Home > Game Controversy, Religion in Video Games, Role Playing > Commander Shepard Must Die – Again!

Commander Shepard Must Die – Again!

I read a blog by Greg Rucka the other week titled “On Reapers, Collectors, Being Called Shepard” and I’ve been thinking about it ever since.  As much as I love Mass Effect 2, I was having some issues with the rebirth of Commander Shepard.  Rucka’s article address many of those concerns, including the idea that there has to be some conversation involving Shepard and her rebirth (I usually play as FemShep and so I use the pronoun “she”).  I hope we get to experience that in ME3.

That is not my main issue, however.

Simply put, Commander Shepard needs to die.  Again.

Now I have played through ME2 four times, finished all the DLC, including “Lair of the Shadow Broker”, and I will argue to anyone who will listen that it is the best game ever.  And yet I can’t escape the notion that because of the way Shepard came back that she should not survive the end of the trilogy.

Perhaps if she had come back to life through more divine means I might have been able to accept this second chance at life.  If God or gods or aliens with fantastic powers (ala Q in Star Trek) were responsible, then perhaps I could suspend my disbelief and play in peace.  This sort of thing happens in graphic novels all the time.  (Jean Grey and Betsy Braddock in X-Men come to mind.) Perhaps I might even have been okay if Shepard had been revived by technology a few moments after her death (a crutch in Star Trek The Next Generation and Voyager).  However in ME2 two years pass between her death and rebirth. Even with the advanced technology available to Miranda Lawson and the Illusive Man, I wonder if I got the same Shepard, my Shepard, back just the way she was before.

In my latest play through, I looked even more closely at the nano-tech that Lawson used to repair Shepard’s body(shown in the above youtube video).  Impressive for sure. That is all well and good, but how can even the most advanced technology restore memory and personality? Moreover, her new lease on life speaks to the issue that the spark that makes her special and unique is somehow anchored to her physical body, or at the very least returns when all the organs and systems begin to work again.

So how can BioWare make this right with me? The first option is to kill Shepard again.  She can go out in a blaze of glory saving all humankind from the Reapers or her body can simply shut down by rejecting the nanotech, but either way I need to see that in the end, nobody cheats death. The second option is to reveal that she really is different, ala the Rucka article.

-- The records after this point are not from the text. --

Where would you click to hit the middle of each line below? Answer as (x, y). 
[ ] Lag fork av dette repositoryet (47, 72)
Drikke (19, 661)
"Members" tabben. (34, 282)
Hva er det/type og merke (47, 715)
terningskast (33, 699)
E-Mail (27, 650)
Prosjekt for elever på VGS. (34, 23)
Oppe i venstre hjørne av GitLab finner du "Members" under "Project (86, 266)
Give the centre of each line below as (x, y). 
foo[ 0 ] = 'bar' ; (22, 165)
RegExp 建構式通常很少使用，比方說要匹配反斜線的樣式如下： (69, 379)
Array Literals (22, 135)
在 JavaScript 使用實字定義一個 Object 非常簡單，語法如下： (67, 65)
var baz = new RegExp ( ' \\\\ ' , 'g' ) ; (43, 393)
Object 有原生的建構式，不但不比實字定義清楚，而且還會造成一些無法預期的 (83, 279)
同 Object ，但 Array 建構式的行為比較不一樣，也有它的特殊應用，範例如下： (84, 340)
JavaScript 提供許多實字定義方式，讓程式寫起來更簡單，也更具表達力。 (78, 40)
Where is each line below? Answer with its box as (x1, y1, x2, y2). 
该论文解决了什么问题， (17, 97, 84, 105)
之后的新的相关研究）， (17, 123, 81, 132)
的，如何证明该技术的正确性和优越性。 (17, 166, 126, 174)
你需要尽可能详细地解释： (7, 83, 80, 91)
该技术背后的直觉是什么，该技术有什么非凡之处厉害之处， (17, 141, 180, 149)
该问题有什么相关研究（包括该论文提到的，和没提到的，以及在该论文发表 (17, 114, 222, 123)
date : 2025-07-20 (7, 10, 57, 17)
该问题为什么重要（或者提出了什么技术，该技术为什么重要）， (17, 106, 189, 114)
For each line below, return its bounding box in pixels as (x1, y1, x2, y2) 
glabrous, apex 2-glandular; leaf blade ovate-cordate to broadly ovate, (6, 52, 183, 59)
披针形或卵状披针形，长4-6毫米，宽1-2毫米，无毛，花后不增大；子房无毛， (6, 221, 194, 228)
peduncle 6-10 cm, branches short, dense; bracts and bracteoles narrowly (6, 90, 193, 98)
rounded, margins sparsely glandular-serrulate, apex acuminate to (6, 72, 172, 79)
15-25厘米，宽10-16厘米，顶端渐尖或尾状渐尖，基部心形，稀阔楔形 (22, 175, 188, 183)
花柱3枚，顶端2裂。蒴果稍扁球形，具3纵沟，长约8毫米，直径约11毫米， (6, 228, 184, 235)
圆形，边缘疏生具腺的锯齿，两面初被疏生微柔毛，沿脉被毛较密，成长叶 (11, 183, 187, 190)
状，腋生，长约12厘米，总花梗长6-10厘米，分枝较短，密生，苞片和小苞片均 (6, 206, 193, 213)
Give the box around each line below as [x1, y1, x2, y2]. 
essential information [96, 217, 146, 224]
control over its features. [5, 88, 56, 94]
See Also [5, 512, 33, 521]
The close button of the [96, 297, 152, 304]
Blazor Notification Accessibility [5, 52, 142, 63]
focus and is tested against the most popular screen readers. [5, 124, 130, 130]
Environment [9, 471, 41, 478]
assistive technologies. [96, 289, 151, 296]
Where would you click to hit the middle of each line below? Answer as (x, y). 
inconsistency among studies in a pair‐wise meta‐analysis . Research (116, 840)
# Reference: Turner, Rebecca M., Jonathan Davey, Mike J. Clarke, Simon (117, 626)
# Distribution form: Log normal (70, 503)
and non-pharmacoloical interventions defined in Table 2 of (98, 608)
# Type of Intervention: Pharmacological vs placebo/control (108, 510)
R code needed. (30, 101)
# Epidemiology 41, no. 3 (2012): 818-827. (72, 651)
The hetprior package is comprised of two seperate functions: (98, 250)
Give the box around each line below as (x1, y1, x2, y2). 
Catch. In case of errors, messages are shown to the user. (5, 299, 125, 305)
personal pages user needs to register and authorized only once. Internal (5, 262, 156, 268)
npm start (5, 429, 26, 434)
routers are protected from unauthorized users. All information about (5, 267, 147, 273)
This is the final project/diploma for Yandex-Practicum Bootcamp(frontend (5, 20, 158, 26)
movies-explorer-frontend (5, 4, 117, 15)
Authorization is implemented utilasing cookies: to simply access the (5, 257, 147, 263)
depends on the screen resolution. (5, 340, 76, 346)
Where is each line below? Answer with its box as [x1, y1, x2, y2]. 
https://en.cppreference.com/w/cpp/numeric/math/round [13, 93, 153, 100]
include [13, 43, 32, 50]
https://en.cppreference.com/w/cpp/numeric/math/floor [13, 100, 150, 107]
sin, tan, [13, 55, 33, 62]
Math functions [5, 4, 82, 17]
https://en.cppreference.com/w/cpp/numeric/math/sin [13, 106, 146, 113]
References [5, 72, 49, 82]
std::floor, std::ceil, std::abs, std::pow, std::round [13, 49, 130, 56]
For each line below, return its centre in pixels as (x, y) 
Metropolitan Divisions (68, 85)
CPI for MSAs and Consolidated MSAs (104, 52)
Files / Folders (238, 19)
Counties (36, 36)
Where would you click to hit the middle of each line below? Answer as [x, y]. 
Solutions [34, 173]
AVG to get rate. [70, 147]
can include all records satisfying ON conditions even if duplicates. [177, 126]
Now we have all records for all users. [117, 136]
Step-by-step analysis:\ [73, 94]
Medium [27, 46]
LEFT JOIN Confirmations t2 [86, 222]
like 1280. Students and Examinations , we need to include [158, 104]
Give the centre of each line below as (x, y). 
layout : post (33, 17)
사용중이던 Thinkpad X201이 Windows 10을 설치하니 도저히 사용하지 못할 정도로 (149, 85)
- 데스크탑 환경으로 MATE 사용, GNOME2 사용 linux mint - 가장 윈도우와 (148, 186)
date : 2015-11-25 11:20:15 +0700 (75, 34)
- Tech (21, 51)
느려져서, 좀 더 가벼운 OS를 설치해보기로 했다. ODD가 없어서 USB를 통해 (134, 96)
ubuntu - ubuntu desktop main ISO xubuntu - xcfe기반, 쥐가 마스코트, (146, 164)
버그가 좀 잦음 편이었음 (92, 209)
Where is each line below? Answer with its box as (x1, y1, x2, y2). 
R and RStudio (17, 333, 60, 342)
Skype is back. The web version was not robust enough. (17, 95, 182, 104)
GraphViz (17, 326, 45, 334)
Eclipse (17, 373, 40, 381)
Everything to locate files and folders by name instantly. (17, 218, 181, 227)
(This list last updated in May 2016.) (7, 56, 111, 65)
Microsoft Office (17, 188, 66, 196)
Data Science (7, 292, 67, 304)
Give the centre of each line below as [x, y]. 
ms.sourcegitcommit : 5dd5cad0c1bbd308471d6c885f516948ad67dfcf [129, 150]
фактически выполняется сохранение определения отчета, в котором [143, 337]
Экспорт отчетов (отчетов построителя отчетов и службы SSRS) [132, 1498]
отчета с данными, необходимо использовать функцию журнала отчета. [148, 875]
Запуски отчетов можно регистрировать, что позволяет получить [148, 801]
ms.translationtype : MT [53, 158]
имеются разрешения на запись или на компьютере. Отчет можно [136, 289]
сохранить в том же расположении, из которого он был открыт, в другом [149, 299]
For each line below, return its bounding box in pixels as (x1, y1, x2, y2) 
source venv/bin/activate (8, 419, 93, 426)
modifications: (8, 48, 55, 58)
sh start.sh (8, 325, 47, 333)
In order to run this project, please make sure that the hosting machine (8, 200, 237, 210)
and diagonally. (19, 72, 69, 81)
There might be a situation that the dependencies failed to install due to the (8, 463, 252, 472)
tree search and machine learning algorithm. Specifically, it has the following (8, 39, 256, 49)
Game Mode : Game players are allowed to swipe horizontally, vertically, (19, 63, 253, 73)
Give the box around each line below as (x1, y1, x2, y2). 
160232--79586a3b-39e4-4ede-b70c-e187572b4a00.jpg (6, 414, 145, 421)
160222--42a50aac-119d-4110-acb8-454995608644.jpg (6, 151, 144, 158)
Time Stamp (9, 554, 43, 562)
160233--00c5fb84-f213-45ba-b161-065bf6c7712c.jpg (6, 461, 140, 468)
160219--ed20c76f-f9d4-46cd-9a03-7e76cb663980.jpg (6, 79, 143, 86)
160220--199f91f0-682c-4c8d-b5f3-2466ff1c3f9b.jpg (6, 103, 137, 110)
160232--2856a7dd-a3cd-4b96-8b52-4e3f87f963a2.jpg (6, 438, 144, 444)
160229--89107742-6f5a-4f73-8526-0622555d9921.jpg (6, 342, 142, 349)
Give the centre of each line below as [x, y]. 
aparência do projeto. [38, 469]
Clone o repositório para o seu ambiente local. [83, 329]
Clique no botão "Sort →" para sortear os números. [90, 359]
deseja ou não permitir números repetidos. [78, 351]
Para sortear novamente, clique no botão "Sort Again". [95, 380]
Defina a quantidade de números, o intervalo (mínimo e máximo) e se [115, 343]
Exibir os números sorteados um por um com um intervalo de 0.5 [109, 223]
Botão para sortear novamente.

Instead of a simple acknowledgment that “I got better,” there should be some trauma associated with this return to life. Perhaps a darker Shepard could emerge over time. It would great to see her really transform into something more evil or twisted.

BioWare has a rare opportunity to explore the other side of death in Commander Shepard. They have created a character with the potential to be one of the most memorable in any medium. I would love to see her remembered not only for saving humankind, but for being the most human of us all by living, dying, living, and (hopefully) dying.

  1. October 20, 2010 at 09:44

    Noooooooooooooooooooooooooooooooooooooooooooooooooo… that would make me so sad. 😦

    But you are right. There’s a piece of the puzzle missing so far, and yes it should either be Shepard dealing with her unusual “life” to a degree we haven’t seen yet and also showing the consequences. Or it’s her ultimate death with no return – but just killing her off like a redshirt would be cheap, too. Either way, BioWare has a chance/obligation to whip out their best storytelling and end her story in a dignified fashion in ME3. Won’t be easy, after how high my expectations were raised with the story thus far – so, good luck, guys’n’gals at BioWare! 😉

  2. JLJ
    October 20, 2010 at 09:57

    It’s Bioware’s own fault. They have done such a wonderful job at storytelling over the years that now we expect nothing less than the best. And so when we do find flaws in the narrative they are glaring. I don’t know about you, but most times I get so caught up in the excitement that I miss things like this until the second or third time around.